Load shedding & DOS Protection

Often we think of Denial of Service [DOS] attacks as an act from a malicious actor, so we place some load shedding at the gates to our system and call it a day. In reality, many DOS attacks are unintentional, and self-inflicted. A bad deployment that takes down a Cache results in hammering downstream services. Polling from a distributed system synchronizes and results in a thundering herd. A misconfiguration results in an error which triggers clients to retry uncontrollably. Requests append to a stored object until it is so big that future reads crash the server. The list goes on.

Follow these steps to protect yourself:

Add a jitter (random) to any action that occurs from a non-user triggered flow (ie: add a random duration to the sleep in a cron, or job that continuously polls a downstream service).
Implement exponential backoff retry policies in your client code
Add load shedding to your servers (yes, your internal microservices too).
- This can be configured easily when leveraging a sidecar like envoy.
Be careful when deserializing user requests, and use buffer limits.
- ie: HTTP/gRPC Servers can set limits on how much data will get read from the socket.
Set alerts for utilization, servers restarting, or going offline to detect when your system may be failing.

These types of errors can result in Cascading Failures, where a non-critical portion of your system takes down the entire service. Plan accordingly, and make sure to put extra thought into how your system might degrade during failures.

Backup Data

Data gets lost, corrupted, or accidentally deleted. It happens. Take data backups to help get your system back up online as soon as possible. It can happen in the application stack, with code deleting or corrupting data, or at the storage layer by losing the volumes, or losing encryption keys.

Consider things like:

How long will it take to restore data.
How much data loss can you tolerate.
How long will it take you to notice there is data loss.
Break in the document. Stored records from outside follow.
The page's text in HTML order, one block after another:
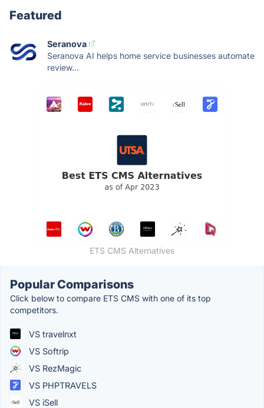
Featured
Seranova
Seranova AI helps home service businesses automate
review...
ETS CMS Alternatives
Popular Comparisons
Click below to compare ETS CMS with one of its top
competitors.
VS travelnxt
VS Softrip
VS RezMagic
VS PHPTRAVELS
VS iSell
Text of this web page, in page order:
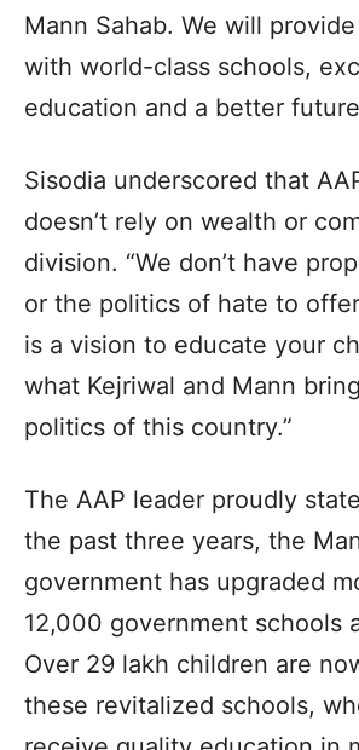
Mann Sahab. We will
with world-class schools,
education and a better
Sisodia underscored that
doesn’t rely on wealth or
division. “We don’t have
or the politics of hate to
is a vision to educate your
what Kejriwal and Mann
politics of this country.”
The AAP leader proudly
the past three years, the
government has upgraded
12,000 government schools
Over 29 lakh children are
these revitalized schools,
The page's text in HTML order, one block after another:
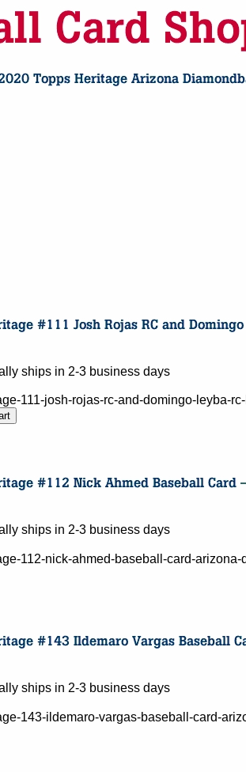
ships in 2-3 business days
111-josh-rojas-rc-and-domingo-leyba-
ships in 2-3 business days
112-nick-ahmed-baseball-card-arizona-
ships in 2-3 business days
143-ildemaro-vargas-baseball-card-
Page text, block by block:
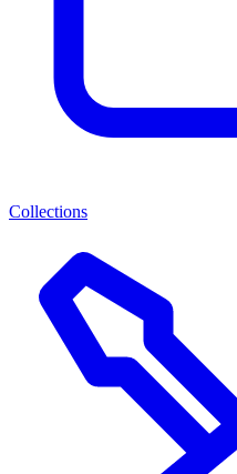
Collections

Look into the difference between snapshot and incremental backups. A good policy might be to take incremental backups on a period of N, and a snapshot backup on a period of M (where N < M).

Target Uptime & Failing Gracefully

It's a known fact that systems cannot target 100% uptime. There are too many factors in today's software systems to achieve this, many outside of our control. Even a service that never gets updated and is 100% bug free will fail. Upstream DNS servers have issues all the time. Hardware breaks. Power outages, backup generators fail. The world is chaotic. Good services target some number of "9's" of uptime. ie: 99.99% uptime means that the system has a "budget" of 4 minutes and 22 seconds of uptime each month. Some months might achieve 100% uptime, which means that budget gets rolled over to the next month. What uptime means is different for everybody, and up to the service to define.

A good practice is to use any leftover budget at the end of the period (ie: year, quarter), to intentionally take that service down, and ensure that the rest of your systems fail as expected. Often times other engineers and services come to rely on that additional achieved availability, and it can be healthy to ensure that systems fail gracefully.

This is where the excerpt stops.